Henri Cartier-Bresson was born in Chanteloup-en-Brie, France on August 22, 1908. While his true passion in life was as a painter, Henri Cartier-Bresson is famous for his photography. He has been called the “father of modern photojournalism”, and was best known for candid photos.
His interest in art began very early in his life. When he was young, he explored the use of a 3×4 view camera for family pictures and photos around the neighborhood. Throughout the1920s, he studied painting at a private school in Paris, and later was able to use his knowledge and training to better his photography.
After serving one year of service in the French military, Henri caught interest in photography. He began to see the connection between painting and photography, and became inspired to take his camera “out into the street”, as he stated. His ultimate goal was to capture life and candid emotion by remaining anonymous to his subjects. To attain this goal, he even went as far as to paint all of the bright or metallic parts of his camera black, so they would be more inconspicuous.
Becoming a Photojournalist
Early in 1934, Henri Cartier-Bresson met photographers David Seymour and Robert Capa. The three became friends and shared a studio throughout the early 1930’s, and Capa mentored Cartier-Bresson. Later, the three would help create Magnum Photos.

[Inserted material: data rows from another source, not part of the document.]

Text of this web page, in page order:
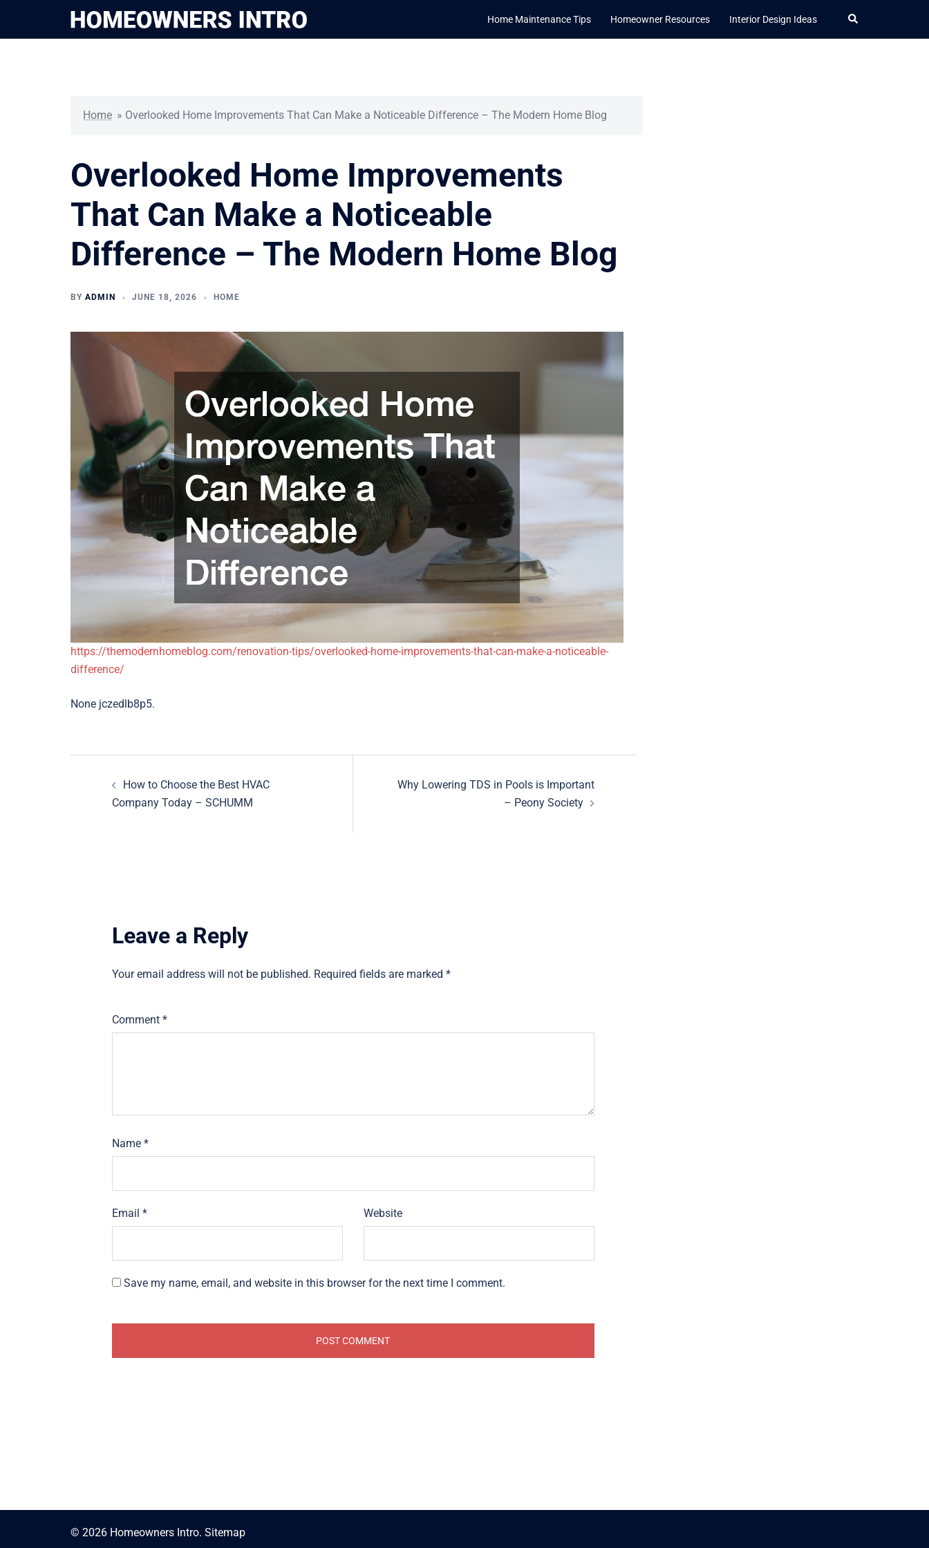
Home Maintenance Tips Homeowner Resources Interior Design Ideas Search
Home » Overlooked Home Improvements That Can Make a Noticeable Difference – The Modern Home Blog
Overlooked Home Improvements
That Can Make a Noticeable
Difference – The Modern Home Blog
BY ADMIN JUNE 18, 2026 HOME
https://themodernhomeblog.com/renovation-tips/overlooked-home-improvements-that-can-make-a-noticeable-
difference/
None jczedlb8p5.
navigation
How to Choose the Best HVAC
Company Today – SCHUMM
Why Lowering TDS in Pools is Important
– Peony Society
Leave a Reply
Your email address will not be published. Required fields are marked *
Comment *
Name *
Email * Website
Save my name, email, and website in this browser for the next time I comment.
© 2026 Homeowners Intro. Sitemap

Cartier-Bresson’s first published work was actually of fashion, which was not his best work because he claimed he no idea how to interact with the models or work within the atmosphere. It was not until 1937 that Cartier-Bresson would have photojournalism images published. These were images of his coverage of the coronation of King George VI, in which he took no photos of King George. Instead, he took photos of the crowd.
World War II
Henri Cartier-Bresson married the Indonesian dancer, Ratna Mohini in 1937. They lived together in a large studio with only a small bedroom, kitchen and a bathroom where he developed film. For the next two years Cartier-Bresson worked as a photojournalist for the French Communists’ evening paper. Then, as World War II broke out, he joined the French Army as a Corporal in the Film and Photo unit.

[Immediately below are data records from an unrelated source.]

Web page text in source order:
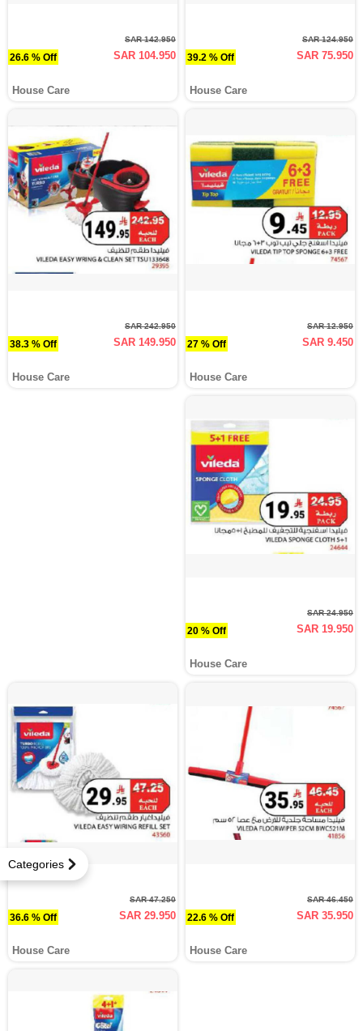
Categories
26.6 % Off
SAR 142.950
SAR 104.950
House Care
39.2 % Off
SAR 124.950
SAR 75.950
House Care
38.3 % Off
SAR 242.950
SAR 149.950
House Care
27 % Off
SAR 12.950
SAR 9.450
House Care
20 % Off
SAR 24.950
SAR 19.950
House Care
36.6 % Off
SAR 47.250
SAR 29.950
House Care
22.6 % Off
SAR 46.450
SAR 35.950
House Care

During battle in June 1940 at St. Dié, Cartier-Bresson was captured by German soldiers. He spent three years in a prisoner-of-war camp doing forced labor under the German Reich, and tried three times to escape. He succeeded on his third attempt and hid on a farm before making his way back to France. Once he was there, he began underground work, helping more escape and continuing work with photographers to document the Occupation and then the Liberation of France.
After World War II ended, Cartier-Bresson was asked by an American organization to make a documentary of his coverage during the war. The documentary focused on returning refugees and debuted in 1947.
1947 also saw the creation of Magnum Photos. Cartier-Bresson, with his old mentor Robert Capa, David Seymour, and George Rodger founded the agency as a co-operative photo agency owned by its members. The founding team set their assignments world areas among the members. Cartier-Bresson was assigned to India and China.
Cartier-Bresson again received international recognition as he covered the funeral of Gandhi in India 1948. He also photographed the last surviving Imperial eunuchs in Beijing, when the city began falling to the communists. He then went to India to cover their independence from the Dutch.
Retirement and Legacy
Finally in 1968, Cartier-Bresson began to turn away from photography and back to his passion of painting. He withdrew as a member of Magnum. In 1967, he had divorced from his first wife, and married photographer Martine Franck, in 1970.
Cartier-Bresson then officially retired from photography in the early 1970s and by 1975 no longer took any pictures which were not private portraits. He even said his camera was kept in a safe and rarely taken out.
Cartier-Bresson died at the age 95 in France August 3, 2004. No cause of death was ever announced. His legacy continues today for candid life photography, and he remains a source of inspiration for photojournalists.